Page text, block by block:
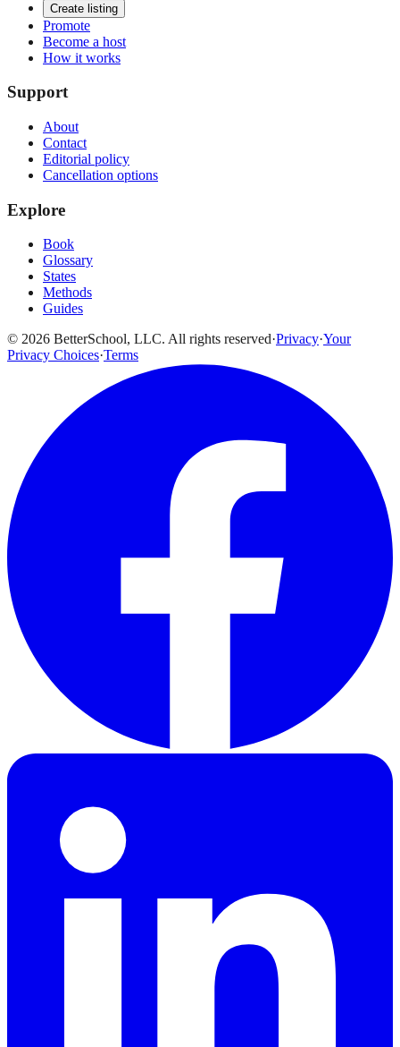
Create listing
Promote
Become a host
How it works
Support
About
Contact
Editorial policy
Cancellation options
Explore
Book
Glossary
States
Methods
Guides
© 2026 BetterSchool, LLC. All rights reserved·Privacy·Your
Privacy Choices·Terms
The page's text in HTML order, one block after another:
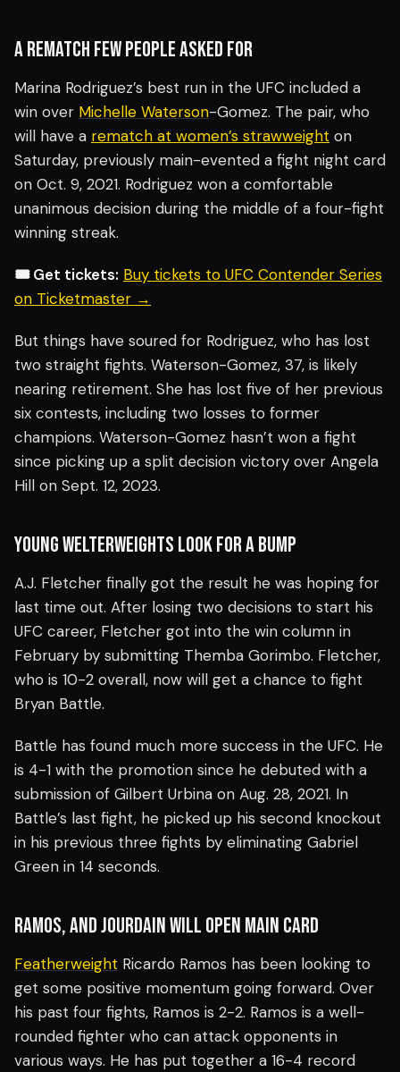
A REMATCH FEW PEOPLE ASKED FOR
Marina Rodriguez’s best run in the UFC included a
win over Michelle Waterson-Gomez. The pair, who
will have a rematch at women’s strawweight on
Saturday, previously main-evented a fight night card
on Oct. 9, 2021. Rodriguez won a comfortable
unanimous decision during the middle of a four-fight
winning streak.
🎟️ Get tickets: Buy tickets to UFC Contender Series
on Ticketmaster →
But things have soured for Rodriguez, who has lost
two straight fights. Waterson-Gomez, 37, is likely
nearing retirement. She has lost five of her previous
six contests, including two losses to former
champions. Waterson-Gomez hasn’t won a fight
since picking up a split decision victory over Angela
Hill on Sept. 12, 2023.
YOUNG WELTERWEIGHTS LOOK FOR A BUMP
A.J. Fletcher finally got the result he was hoping for
last time out. After losing two decisions to start his
UFC career, Fletcher got into the win column in
February by submitting Themba Gorimbo. Fletcher,
who is 10-2 overall, now will get a chance to fight
Bryan Battle.
Battle has found much more success in the UFC. He
is 4-1 with the promotion since he debuted with a
submission of Gilbert Urbina on Aug. 28, 2021. In
Battle’s last fight, he picked up his second knockout
in his previous three fights by eliminating Gabriel
Green in 14 seconds.
RAMOS, AND JOURDAIN WILL OPEN MAIN CARD
Featherweight Ricardo Ramos has been looking to
get some positive momentum going forward. Over
his past four fights, Ramos is 2-2. Ramos is a well-
rounded fighter who can attack opponents in
various ways. He has put together a 16-4 record
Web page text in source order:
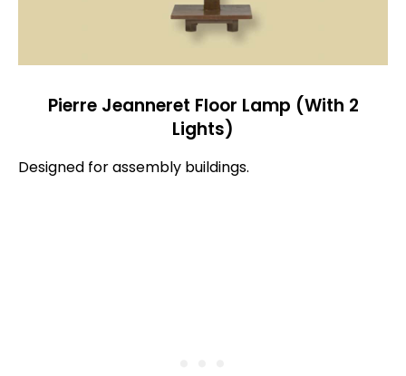
Pierre Jeanneret Floor Lamp (With 2
Lights)
Designed for assembly buildings.
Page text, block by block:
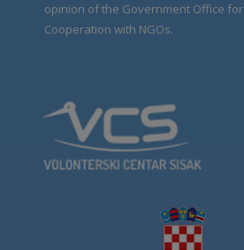
opinion of the Government Office for
Cooperation with NGOs.
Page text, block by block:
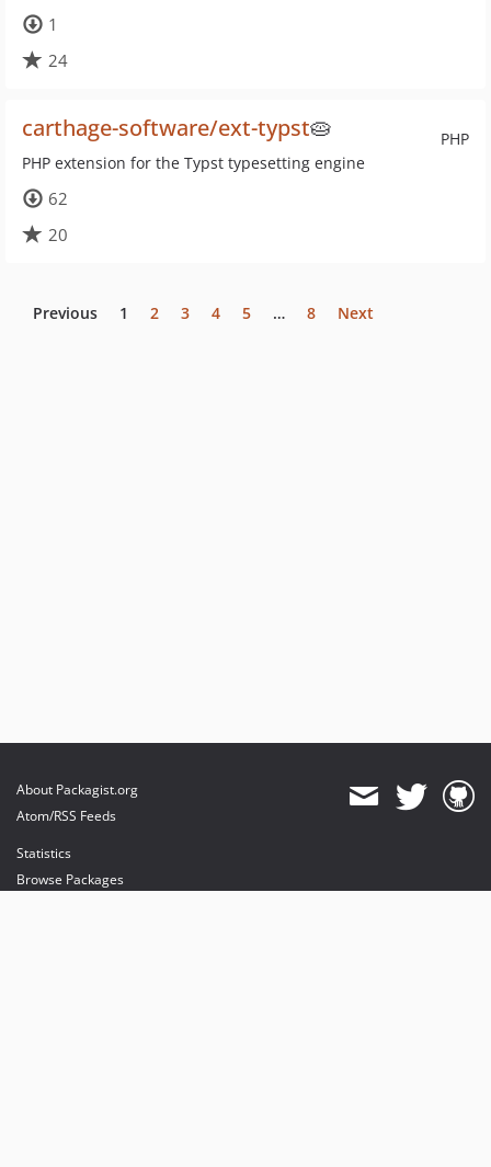
1
24
PHP
carthage-software/ext-typst🥧
PHP extension for the Typst typesetting engine
62
20
Previous 1 2 3 4 5 … 8 Next
About Packagist.org
Atom/RSS Feeds
Statistics
Browse Packages

☆ ☆ ☆ ☆ ☆ ☆ ☆

Problem statement - Out of the records, collect only those lines that contain the string "have".

Solution -
will have a rematch at women’s strawweight on
But things have soured for Rodriguez, who has lost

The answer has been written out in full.